What you will do: In the records below, find the line containing "diferentes , convirténdolo", then reproduce that line and every one after it to the end, exactly and alone.

Source material:
[Start of Attachment]
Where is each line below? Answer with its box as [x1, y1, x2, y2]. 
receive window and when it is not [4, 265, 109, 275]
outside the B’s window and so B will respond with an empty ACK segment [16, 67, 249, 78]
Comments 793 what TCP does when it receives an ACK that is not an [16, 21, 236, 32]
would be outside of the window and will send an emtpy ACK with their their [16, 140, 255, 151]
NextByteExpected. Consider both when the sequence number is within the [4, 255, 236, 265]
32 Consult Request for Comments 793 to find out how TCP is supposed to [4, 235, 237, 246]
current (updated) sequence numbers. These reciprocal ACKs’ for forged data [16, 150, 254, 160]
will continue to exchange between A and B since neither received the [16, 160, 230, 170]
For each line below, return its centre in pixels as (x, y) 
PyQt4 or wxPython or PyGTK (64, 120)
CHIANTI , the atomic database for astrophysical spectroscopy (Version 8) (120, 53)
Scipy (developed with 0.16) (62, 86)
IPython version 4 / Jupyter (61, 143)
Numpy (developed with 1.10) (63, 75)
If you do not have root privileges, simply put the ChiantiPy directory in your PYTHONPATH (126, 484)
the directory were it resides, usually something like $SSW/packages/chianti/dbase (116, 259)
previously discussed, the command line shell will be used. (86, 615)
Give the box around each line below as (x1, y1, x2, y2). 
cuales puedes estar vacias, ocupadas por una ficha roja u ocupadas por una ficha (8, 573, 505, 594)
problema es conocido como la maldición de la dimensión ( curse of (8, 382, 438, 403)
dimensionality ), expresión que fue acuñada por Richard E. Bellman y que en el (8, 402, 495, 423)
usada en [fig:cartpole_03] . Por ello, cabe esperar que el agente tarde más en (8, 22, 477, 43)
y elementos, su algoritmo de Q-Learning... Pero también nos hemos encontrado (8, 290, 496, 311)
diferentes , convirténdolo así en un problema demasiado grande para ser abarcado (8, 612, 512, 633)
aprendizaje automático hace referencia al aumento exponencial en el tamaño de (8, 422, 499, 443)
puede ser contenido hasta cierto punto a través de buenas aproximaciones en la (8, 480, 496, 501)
[End of Attachment]
Finished task:
diferentes , convirténdolo así en un problema demasiado grande para ser abarcado (8, 612, 512, 633)
aprendizaje automático hace referencia al aumento exponencial en el tamaño de (8, 422, 499, 443)
puede ser contenido hasta cierto punto a través de buenas aproximaciones en la (8, 480, 496, 501)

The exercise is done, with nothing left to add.